HURIWA recalled a news report in which it was quoted that one person was feared dead while scores were wounded in a clash between Nigerian Army and the Indigenous People of Biafra (IPOB) security outfit in Okporo Orlu in Imo State just as it was gathered that the soldiers who were in military operation in the area stormed the community suspected to be operational base of the IPOB newly formed Eastern Security Network (ESN).
HURIWA which cited news report stated that about five buildings including a church, Blessed Holy Trinity Sabbath Mission, in Orlu Local Government Area were said to have been allegedly set ablaze by “some armed security operatives” who invaded the area.
The Rights group said the incident according to a source happened around 6am on Friday. “The burning of the church was carried out by those masked security agents and the church that was burnt was the Holy Trinity Sabbath Mission in Orlu local government area. “About five buildings were burnt and only one person was killed and the person was killed at the market square. I want to tell you that the incident happened on Friday early morning.”
Both the Garrison Commander 34 Artilery Brigade Obinze, Owerri Brigadier General Yusuf Tukur and the Imo State police command were reported as conforming that a military operation took place in that exact location cited in the many news reports that circulated at the Weekend just as the IPOB Media and Publicity Secretary alleged thus: “The soldiers are killing civilians since this week in the area. How did we attack them first, did we go to their base and attack them first or they came to attack us in bush where we normally stay and work. We are not on the streets or roads we pursue terrorists in the bush and forest,” he stated.

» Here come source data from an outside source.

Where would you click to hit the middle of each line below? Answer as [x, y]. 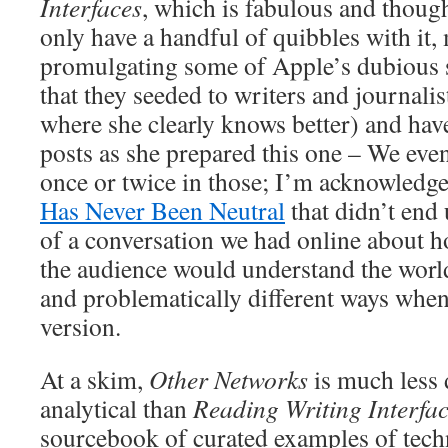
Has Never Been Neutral [162, 209]
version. [80, 325]
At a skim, [94, 378]
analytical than [116, 407]
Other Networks [228, 378]
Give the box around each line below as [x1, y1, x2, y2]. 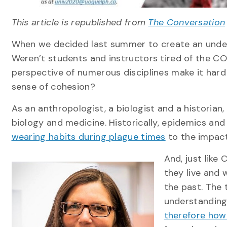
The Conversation [148, 16, 225, 28]
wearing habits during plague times [11, 131, 166, 143]
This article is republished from [11, 16, 148, 28]
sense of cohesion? [11, 81, 95, 93]
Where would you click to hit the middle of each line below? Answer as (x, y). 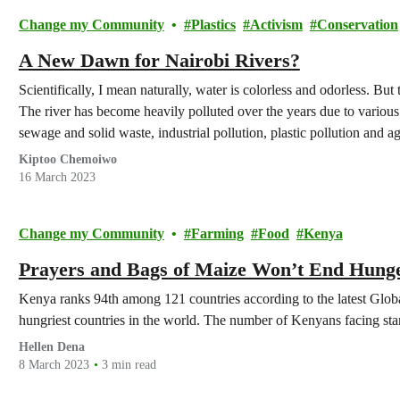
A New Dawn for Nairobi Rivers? (159, 60)
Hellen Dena (51, 347)
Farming (217, 233)
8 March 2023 (54, 365)
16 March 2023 (57, 177)
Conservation (357, 25)
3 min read (129, 365)
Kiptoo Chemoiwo (67, 159)
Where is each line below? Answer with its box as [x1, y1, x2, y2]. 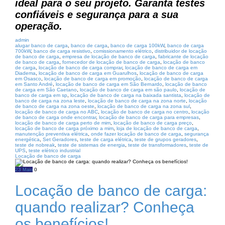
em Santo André [15, 81, 53, 87]
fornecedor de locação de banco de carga [62, 59, 160, 65]
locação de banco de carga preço [114, 120, 192, 126]
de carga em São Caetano [15, 87, 77, 92]
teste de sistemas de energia [58, 142, 125, 148]
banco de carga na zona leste [15, 98, 85, 103]
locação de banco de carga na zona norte [88, 98, 186, 103]
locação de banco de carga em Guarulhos [39, 70, 137, 76]
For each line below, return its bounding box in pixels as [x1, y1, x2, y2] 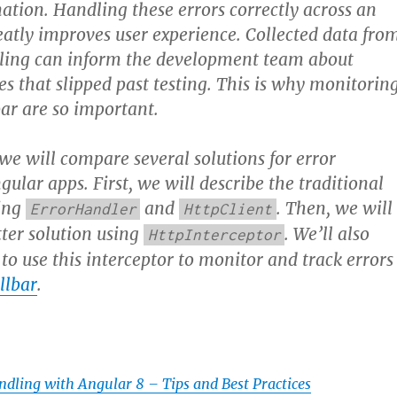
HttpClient [183, 200, 273, 218]
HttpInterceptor [147, 226, 281, 244]
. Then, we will [276, 198, 393, 219]
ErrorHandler [29, 200, 136, 218]
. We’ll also [284, 223, 370, 245]
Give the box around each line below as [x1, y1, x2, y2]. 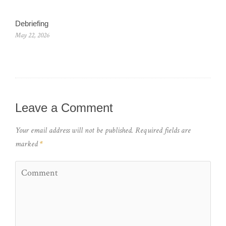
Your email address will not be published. [15, 125, 133, 136]
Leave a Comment [15, 101, 113, 115]
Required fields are [135, 125, 191, 136]
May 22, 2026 [15, 30, 49, 40]
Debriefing [15, 19, 48, 28]
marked [15, 138, 40, 149]
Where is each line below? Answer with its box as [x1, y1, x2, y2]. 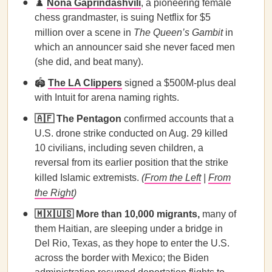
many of [200, 209, 236, 219]
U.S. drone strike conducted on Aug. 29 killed [35, 128, 228, 138]
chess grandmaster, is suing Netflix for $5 [35, 12, 211, 22]
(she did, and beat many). [35, 56, 143, 67]
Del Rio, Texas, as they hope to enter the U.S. [35, 238, 229, 248]
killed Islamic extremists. [35, 172, 141, 183]
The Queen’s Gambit [134, 27, 223, 38]
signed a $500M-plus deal [122, 78, 236, 88]
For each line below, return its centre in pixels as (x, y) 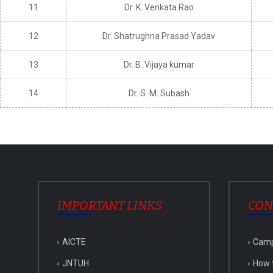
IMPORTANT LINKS (110, 206)
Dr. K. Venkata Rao (159, 8)
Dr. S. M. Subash (159, 94)
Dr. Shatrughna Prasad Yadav (159, 36)
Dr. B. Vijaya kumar (159, 65)
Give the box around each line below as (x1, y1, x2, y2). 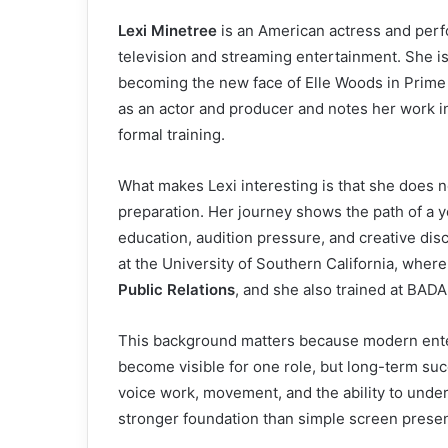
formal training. (118, 124, 225, 144)
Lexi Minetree (118, 20, 217, 40)
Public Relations (118, 279, 235, 299)

But in a statement by the National Coordinator Comrade Emmanuel Onwubiko and the National Media Affairs Director Miss Zainab Yusuf, HUMAN RIGHTS WRITERS ASSOCIATION OF NIGERIA (HURIWA) said the lack of good leadership by the governors of the South East of Nigeria and their apparent lethargy in finding a home grown security mechanisms in partnership with the statutory security institutions recognised by the Nigerian Constitution to secure the lives and properties of Nigerians resident in the South East of Nigeria made it possible for some youths under the aegis of the proscribed Indigenous peoples of Biafra (IPOB) to try to put measures on ground for protection of the assets and lives of the people of South East of Nigeria that have come under intense attacks and invasions by armed Fulani herdsmen and other armed non state actors.

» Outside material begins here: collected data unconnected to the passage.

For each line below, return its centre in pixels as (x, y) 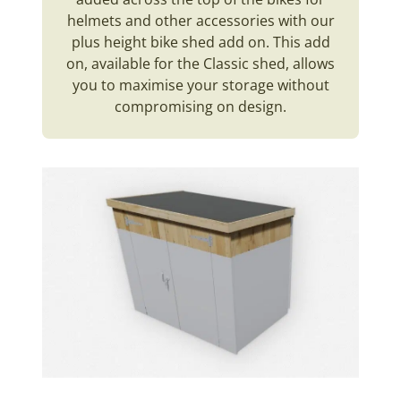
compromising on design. (200, 106)
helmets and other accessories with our (200, 20)
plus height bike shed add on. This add (200, 42)
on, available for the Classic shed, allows (200, 63)
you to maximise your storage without (200, 85)
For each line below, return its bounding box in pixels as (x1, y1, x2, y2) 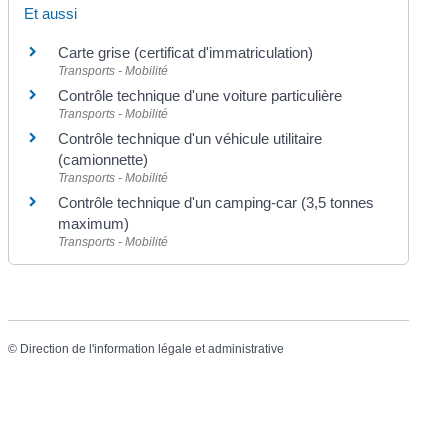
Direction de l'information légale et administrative (20, 342, 285, 357)
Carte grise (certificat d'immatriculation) (58, 44, 314, 62)
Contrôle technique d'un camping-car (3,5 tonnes (58, 194, 375, 212)
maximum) (58, 215, 130, 233)
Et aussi (24, 5, 78, 23)
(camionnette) (58, 151, 149, 169)
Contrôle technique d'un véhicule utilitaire (58, 130, 323, 148)
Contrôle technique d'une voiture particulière (58, 87, 343, 105)
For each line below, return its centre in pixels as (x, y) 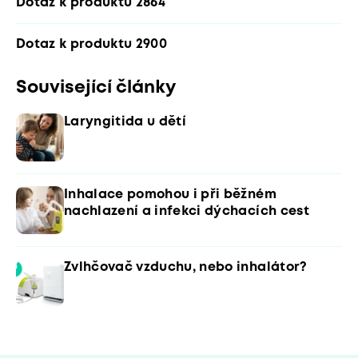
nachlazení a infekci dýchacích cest (187, 211)
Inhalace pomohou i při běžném (170, 195)
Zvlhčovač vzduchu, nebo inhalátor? (186, 267)
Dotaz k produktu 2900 (92, 44)
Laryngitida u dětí (125, 122)
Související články (96, 88)
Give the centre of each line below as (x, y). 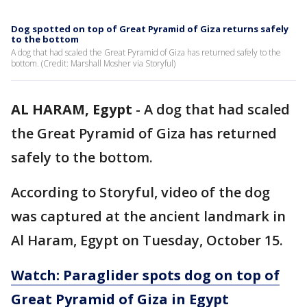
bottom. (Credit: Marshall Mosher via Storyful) (93, 63)
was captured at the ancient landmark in (148, 216)
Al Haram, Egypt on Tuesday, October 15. (147, 240)
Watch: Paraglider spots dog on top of (145, 275)
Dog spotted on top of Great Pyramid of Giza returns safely (150, 29)
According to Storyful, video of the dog (140, 192)
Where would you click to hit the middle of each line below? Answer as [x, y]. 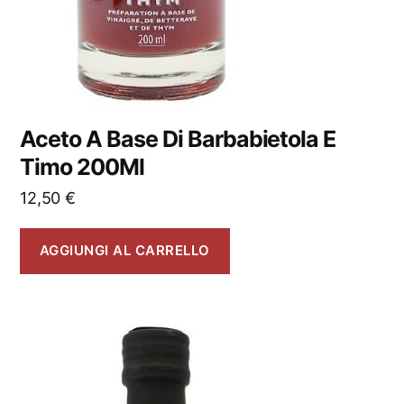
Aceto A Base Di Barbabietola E [178, 138]
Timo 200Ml [82, 166]
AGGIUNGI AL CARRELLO [124, 251]
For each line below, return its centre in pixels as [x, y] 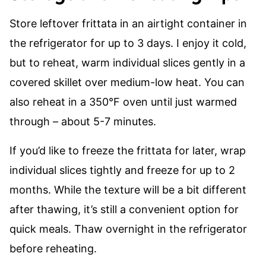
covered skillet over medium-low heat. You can [127, 82]
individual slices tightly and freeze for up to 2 [122, 170]
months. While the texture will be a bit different [128, 190]
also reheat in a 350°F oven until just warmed [123, 102]
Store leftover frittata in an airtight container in [128, 23]
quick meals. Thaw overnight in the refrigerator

HURIWA said it was completely out of place for the Eastern Security Network ESN to be put in place without adequate legislative frameworks by the different state houses of Assembly of the South East of Nigeria with the support of the political, traditional and religious leaders of the South East and South South States of Nigeria under section 4(7) of the Constitution of the Federal Republic of Nigeria of 1999 as amended.
HURIWA has therefore asked those who put up the voluntary security Architectures in the South East of Nigeria under the auspices of the Eastern Security Network to get the buy-in and support of the State Houses of Assembly so proper legislation is passed bringing into being such a vigilante platform patterned after the AMOTEKUN SECURITY OUTFITS in the South West of Nigeria. The Rights group said the voluntary security Architectures in the South East of Nigeria and the Crude oil rich South South ought to work in synergy with the statutory security institutions recognised by the Nigerian Constitution. The Rights group said the setting up of a security vigilantes is an idea whose time has come because the law allows people to take steps to save their lives and property from armed non state actors.

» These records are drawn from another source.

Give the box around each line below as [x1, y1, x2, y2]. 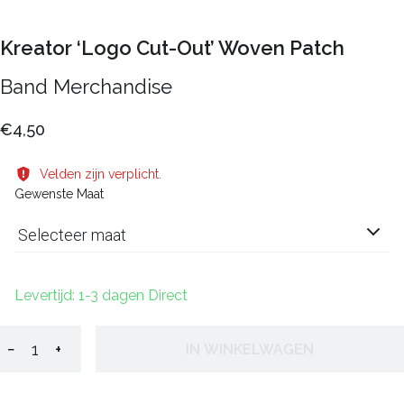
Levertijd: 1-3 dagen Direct [14, 287, 188, 305]
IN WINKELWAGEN [186, 340, 314, 358]
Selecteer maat [18, 225, 126, 244]
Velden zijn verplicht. [40, 167, 161, 181]
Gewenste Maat [14, 187, 104, 201]
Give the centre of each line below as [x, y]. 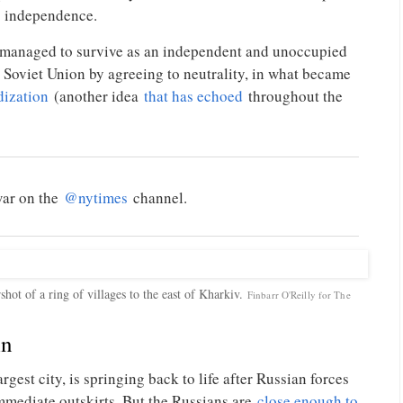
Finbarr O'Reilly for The [299, 294]
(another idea [96, 95]
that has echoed [193, 95]
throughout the [293, 95]
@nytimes [96, 197]
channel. [157, 197]
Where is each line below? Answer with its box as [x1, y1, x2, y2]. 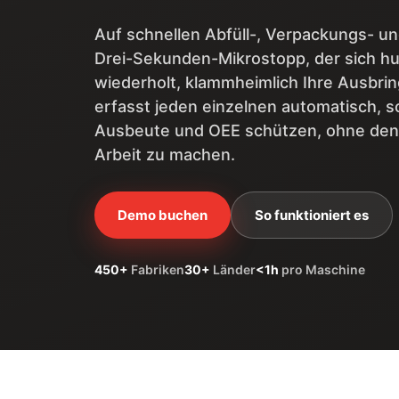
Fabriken [128, 261, 184, 277]
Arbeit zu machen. [94, 144, 235, 164]
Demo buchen [118, 206, 208, 224]
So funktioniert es [255, 206, 369, 224]
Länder [210, 261, 256, 277]
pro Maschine [279, 261, 365, 277]
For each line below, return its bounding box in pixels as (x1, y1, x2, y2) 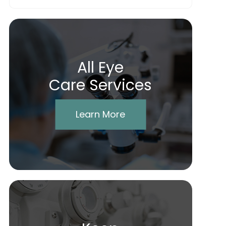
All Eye (77, 57, 124, 79)
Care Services (49, 75, 152, 96)
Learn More (76, 108, 126, 121)

HURIWA recalled that a legal expert Jefferson Uwagieren had rightly stated as follows: “The right to use force in defence of oneself or another against unjustifiable attack has existed from time immemorial. If you don’t exercise it you will suffer and you will deserve the suffering. The rule as to the right of self defence or right of private defence has been stated by Russell W.O (1958), Russell on Crime, published by Stevens & Son Ltd 11th Edition, Vol. 1 at page 491. “A man is justified in resisting by force anyone who manifestly intends and endeavours by violence or surprise to commit a known felony against either his person, habitation or property. In these cases, he is not obliged to retreat, and may not merely resist the attack where he stands but may indeed pursue his adversary until the danger is ended and if in a conflict between them he happens to kill his attacker such killing is justifiable.”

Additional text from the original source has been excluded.